◆ **Task**:
The entries below are to be given back exactly, with images excluded.

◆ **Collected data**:
•••••
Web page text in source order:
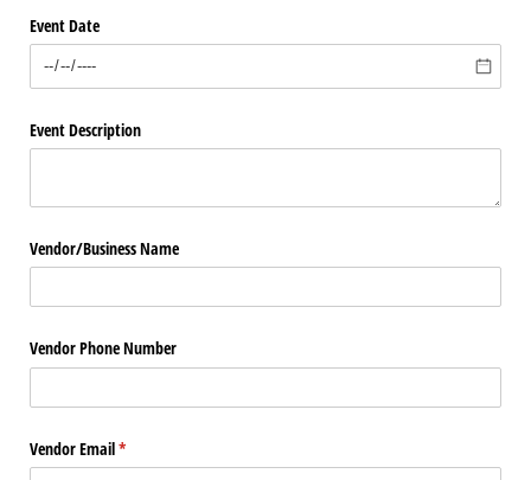
Event Date
Event Description
Vendor/​Business Name
Vendor Phone Number
Vendor Email*
(required)
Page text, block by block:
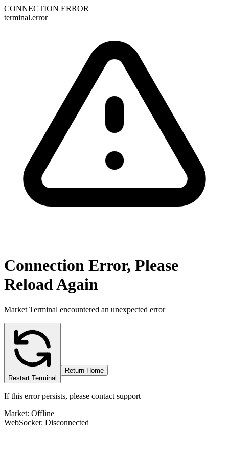
CONNECTION ERROR
terminal.error
Connection Error, Please
Reload Again
Market Terminal encountered an unexpected error
Restart Terminal
Return Home
If this error persists, please contact support
Market: Offline
WebSocket: Disconnected
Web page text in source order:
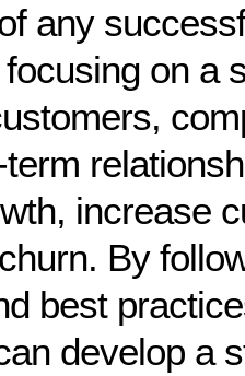
any
on a
increase
By
best
develop a
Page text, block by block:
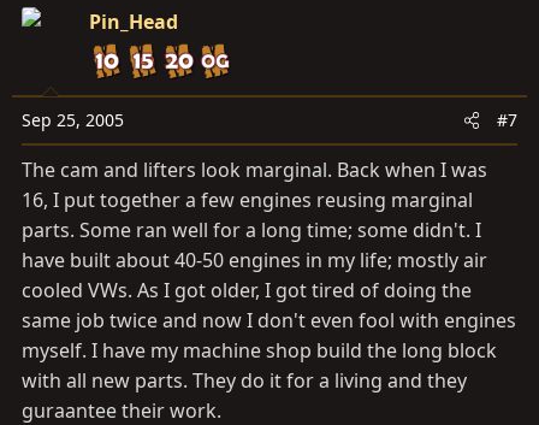
Pin_Head
Sep 25, 2005 #7
The cam and lifters look marginal. Back when I was
16, I put together a few engines reusing marginal
parts. Some ran well for a long time; some didn't. I
have built about 40-50 engines in my life; mostly air
cooled VWs. As I got older, I got tired of doing the
same job twice and now I don't even fool with engines
myself. I have my machine shop build the long block
with all new parts. They do it for a living and they
guraantee their work.
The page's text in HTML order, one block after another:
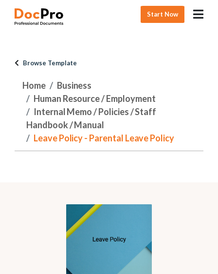
Start Now
Browse Template
Home
Business
Human Resource / Employment
Internal Memo / Policies / Staff
Handbook / Manual
Leave Policy - Parental Leave Policy
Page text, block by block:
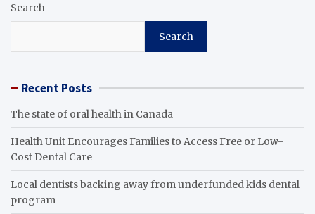
Search
Search
Recent Posts
The state of oral health in Canada
Health Unit Encourages Families to Access Free or Low-
Cost Dental Care
Local dentists backing away from underfunded kids dental
program
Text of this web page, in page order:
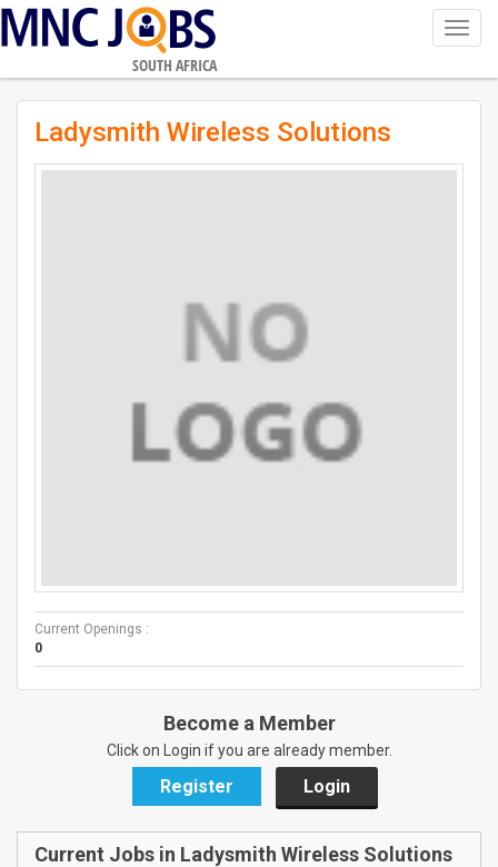
SOUTH AFRICA
Ladysmith Wireless Solutions
Current Openings :
0
Become a Member
Click on Login if you are already member.
Register Login
Current Jobs in Ladysmith Wireless Solutions
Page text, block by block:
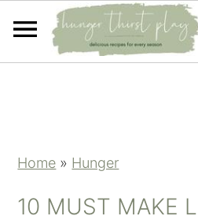
Home » Hunger
10 MUST MAKE
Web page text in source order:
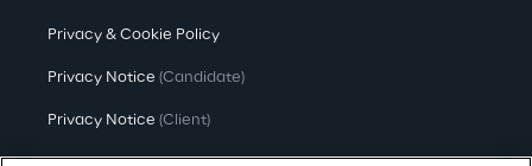
Privacy & Cookie Policy
Privacy Notice (Candidate)
Privacy Notice (Client)
Privacy Notice(Supplier)
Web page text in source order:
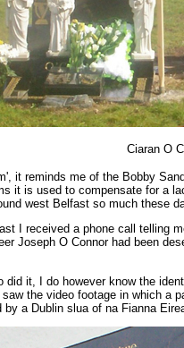
Ciaran O
it reminds me of the Bobby
it is used to compensate for a
west Belfast so much these
I received a phone call telling
Joseph O Connor had been
did it, I do however know the
the video footage in which a
a Dublin slua of na Fianna
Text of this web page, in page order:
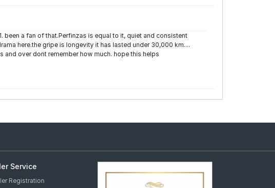
been a fan of that.Perfinzas is equal to it, quiet and consistent
here.the gripe is longevity it has lasted under 30,000 km....
and over dont remember how much. hope this helps
Service
Registration
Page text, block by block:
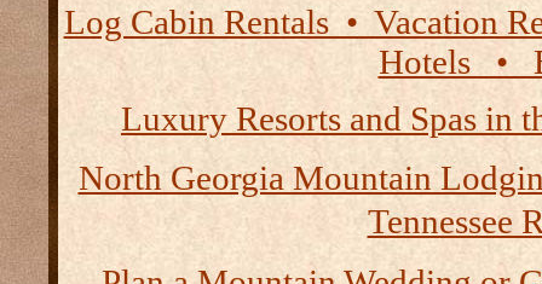
Log Cabin Rentals •
Hotels •
Luxury Resorts and Spas in
North Georgia Mountain
Tennessee
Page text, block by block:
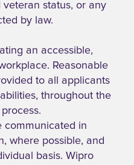
status, or any
by law.
an accessible,
Reasonable
to all applicants
throughout the
communicated in
where possible, and
basis. Wipro
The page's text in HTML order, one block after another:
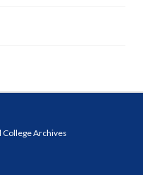
College Archives
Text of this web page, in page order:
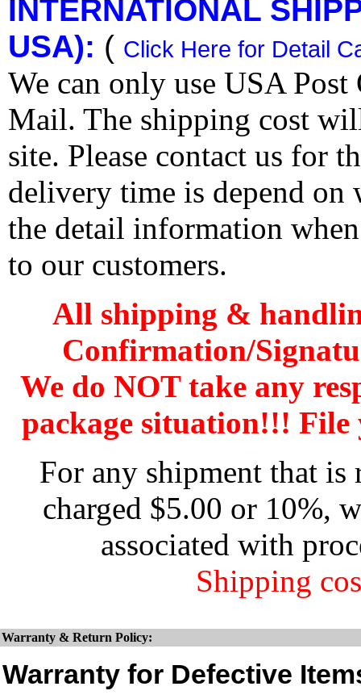
INTERNATIONAL
USA): ( Click Here for Detail
We can only use USA
Mail. The shipping cost
site. Please contact us for
delivery time is depend
the detail information
to our customers.
All shipping &
Confirmation/
We do NOT take any
package situation!!!
For any shipment that
charged $5.00 or 10%,
associated with
Shipping
Warranty & Return Policy:
Warranty for Defective
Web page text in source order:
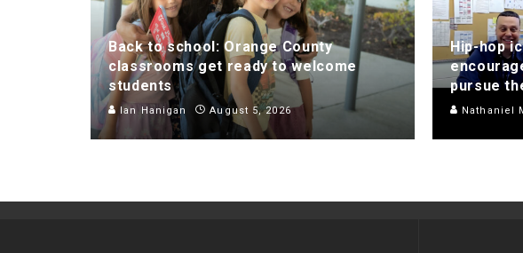
Back to school: Orange County
classrooms get ready to welcome
students
Ian Hanigan August 5, 2026
Hip-hop
pursue
Nathaniel
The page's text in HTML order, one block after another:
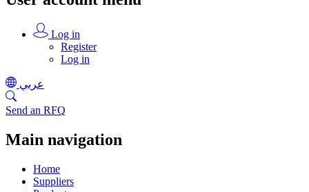
Log in
Register
Log in
عربي
Send an RFQ
Main navigation
Home
Suppliers
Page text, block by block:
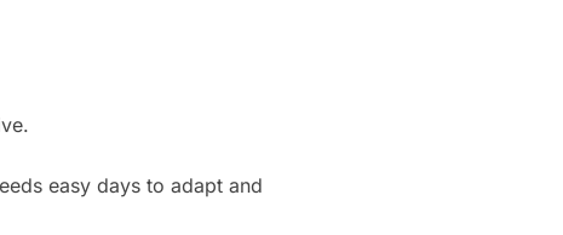
easy days to adapt and
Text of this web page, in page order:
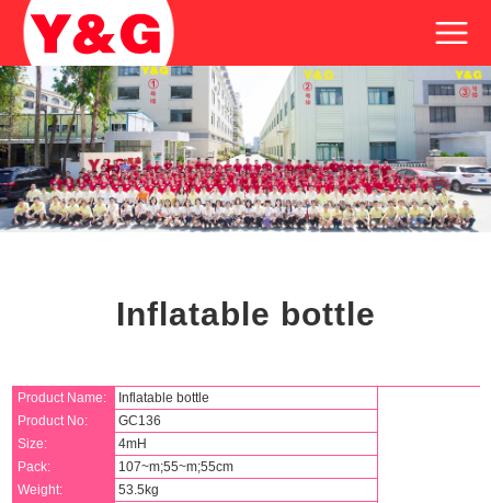
Inflatable bottle
Product Name:
Inflatable bottle
Product No:
GC136
Size:
4mH
Pack:
107~m;55~m;55cm
Weight:
53.5kg
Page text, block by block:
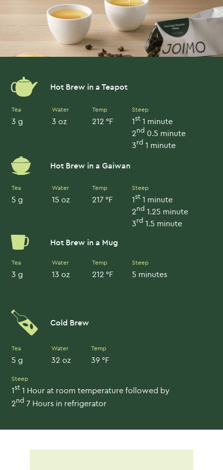
Hot Brew in a Teapot
Tea Water Temp Steep
3 g 3 oz 212 °F 1st 1 minute
2nd 0.5 minute
3rd 1 minute
Hot Brew in a Gaiwan
Tea Water Temp Steep
5 g 15 oz 217 °F 1st 1 minute
2nd 1.25 minute
3rd 1.5 minute
Hot Brew in a Mug
Tea Water Temp Steep
3 g 13 oz 212 °F 5 minutes
Cold Brew
Tea Water Temp
5 g 32 oz 39 °F
Steep
1st 1 Hour at room temperature followed by
2nd 7 Hours in refrigerator
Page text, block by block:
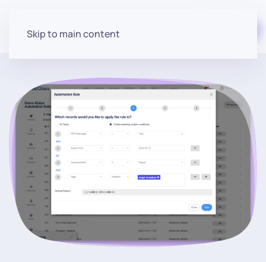
Skip to main content
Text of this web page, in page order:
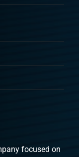
focused on
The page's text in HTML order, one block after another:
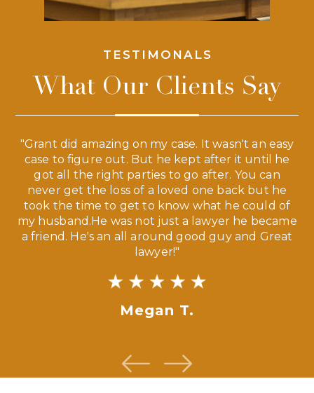
TESTIMONALS
What Our Clients Say
"Grant did amazing on my case. It wasn't an easy
case to figure out. But he kept after it until he
got all the right parties to go after. You can
never get the loss of a loved one back but he
took the time to get to know what he could of
my husband.He was not just a lawyer he became
a friend. He's an all around good guy and Great
lawyer!"
Megan T.
•••••
◆ **Response**:
Web page text in source order:
Event Date
Event Description
Vendor/​Business Name
Vendor Phone Number
Vendor Email*
(required)
Page text, block by block:
CONNECTION ERROR
terminal.error
Connection Error, Please
Reload Again
Market Terminal encountered an unexpected error
Restart Terminal
Return Home
If this error persists, please contact support
Market: Offline
WebSocket: Disconnected
Web page text in source order:
any
on a
increase
By
best
develop a
Page text, block by block:
Pin_Head
Sep 25, 2005 #7
The cam and lifters look marginal. Back when I was
16, I put together a few engines reusing marginal
parts. Some ran well for a long time; some didn't. I
have built about 40-50 engines in my life; mostly air
cooled VWs. As I got older, I got tired of doing the
same job twice and now I don't even fool with engines
myself. I have my machine shop build the long block
with all new parts. They do it for a living and they
guraantee their work.
The page's text in HTML order, one block after another:
Start Now
Browse Template
Home
Business
Human Resource / Employment
Internal Memo / Policies / Staff
Handbook / Manual
Leave Policy - Parental Leave Policy
Page text, block by block:
Search
Search
Recent Posts
The state of oral health in Canada
Health Unit Encourages Families to Access Free or Low-
Cost Dental Care
Local dentists backing away from underfunded kids dental
program
Text of this web page, in page order:
SOUTH AFRICA
Ladysmith Wireless Solutions
Current Openings :
0
Become a Member
Click on Login if you are already member.
Register Login
Current Jobs in Ladysmith Wireless Solutions
Page text, block by block:
Home » Hunger
10 MUST MAKE
Web page text in source order:
Privacy & Cookie Policy
Privacy Notice (Candidate)
Privacy Notice (Client)
Privacy Notice(Supplier)
Web page text in source order:
Ciaran O
it reminds me of the Bobby
it is used to compensate for a
west Belfast so much these
I received a phone call telling
Joseph O Connor had been
did it, I do however know the
the video footage in which a
a Dublin slua of na Fianna
Text of this web page, in page order:
been a fan of that.Perfinzas is equal to it, quiet and consistent
here.the gripe is longevity it has lasted under 30,000 km....
and over dont remember how much. hope this helps
Service
Registration
Page text, block by block:
Log Cabin Rentals •
Hotels •
Luxury Resorts and Spas in
North Georgia Mountain
Tennessee
Page text, block by block:
status, or any
by law.
an accessible,
Reasonable
to all applicants
throughout the
communicated in
where possible, and
basis. Wipro
The page's text in HTML order, one block after another:
College Archives
Text of this web page, in page order:
INTERNATIONAL
USA): ( Click Here for Detail
We can only use USA
Mail. The shipping cost
site. Please contact us for
delivery time is depend
the detail information
to our customers.
All shipping &
Confirmation/
We do NOT take any
package situation!!!
For any shipment that
charged $5.00 or 10%,
associated with
Shipping
Warranty & Return Policy:
Warranty for Defective
Web page text in source order:
Back to school: Orange County
classrooms get ready to welcome
students
Ian Hanigan August 5, 2026
Hip-hop
pursue
Nathaniel
The page's text in HTML order, one block after another:
Log in
Register
Log in
عربي
Send an RFQ
Main navigation
Home
Suppliers
Page text, block by block:
easy days to adapt and
Text of this web page, in page order:
Inflatable bottle
Product Name:
Inflatable bottle
Product No:
GC136
Size:
4mH
Pack:
107~m;55~m;55cm
Weight:
53.5kg
Page text, block by block:
Hot Brew in a Teapot
Tea Water Temp Steep
3 g 3 oz 212 °F 1st 1 minute
2nd 0.5 minute
3rd 1 minute
Hot Brew in a Gaiwan
Tea Water Temp Steep
5 g 15 oz 217 °F 1st 1 minute
2nd 1.25 minute
3rd 1.5 minute
Hot Brew in a Mug
Tea Water Temp Steep
3 g 13 oz 212 °F 5 minutes
Cold Brew
Tea Water Temp
5 g 32 oz 39 °F
Steep
1st 1 Hour at room temperature followed by
2nd 7 Hours in refrigerator
Page text, block by block:
Skip to main content
Text of this web page, in page order:
focused on
The page's text in HTML order, one block after another:
TESTIMONALS
What Our Clients Say
"Grant did amazing on my case. It wasn't an easy
case to figure out. But he kept after it until he
got all the right parties to go after. You can
never get the loss of a loved one back but he
took the time to get to know what he could of
my husband.He was not just a lawyer he became
a friend. He's an all around good guy and Great
lawyer!"
Megan T.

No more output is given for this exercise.